Once you hit ~1.5 TFR, low fertility trap kicks in.
> Demographers in the early 2000s coined the “low-fertility trap,” hypothesizing that a series of self-reinforcing economic and social mechanisms make it increasingly difficult to raise the fertility rate once it dips below a certain threshold. The academics posited that lower fertility results in increased individual aspirations for personal consumption but at the same time it also results in an aging population and less job creation—and thus greater pessimism about the economic future—which in turn disincentivizes having more children. Moreover, as the average family size grows smaller and smaller generation after generation, the social norm of an ideal family size shrinks, too. These forces together lead to a persistent “downward spiral” for the fertility rate that can be impossible to reverse.

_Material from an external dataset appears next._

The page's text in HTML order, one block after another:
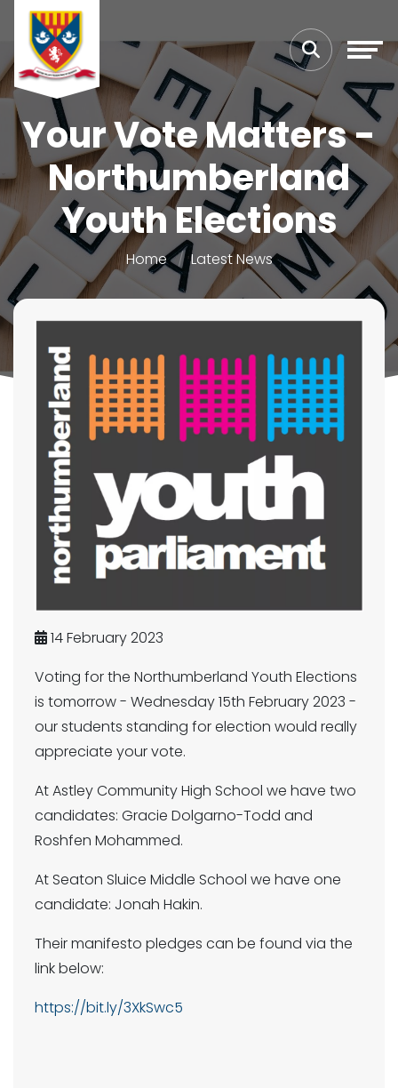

> China’s not the only country in the region or the world facing this kind of demographic crisis. Fertility rates across developed nations globally have almost uniformly dropped over the last few decades. China’s neighbors Japan and South Korea have among the lowest, and policymakers there have invested billions of dollars and pondered uniquely targeted policies, respectively, to try—so far unsuccessfully—to get young people to have more children.
https://time.com/6306151/china-low-fertility-trap-birth-rate...
https://onlinelibrary.wiley.com/doi/10.1111/j.1728-4457.2005...
Several European countries have already fallen in this trap. As pensioners comprise an increasingly large fraction of voters, pandering to them becomes far more politically attractive than investing in the future.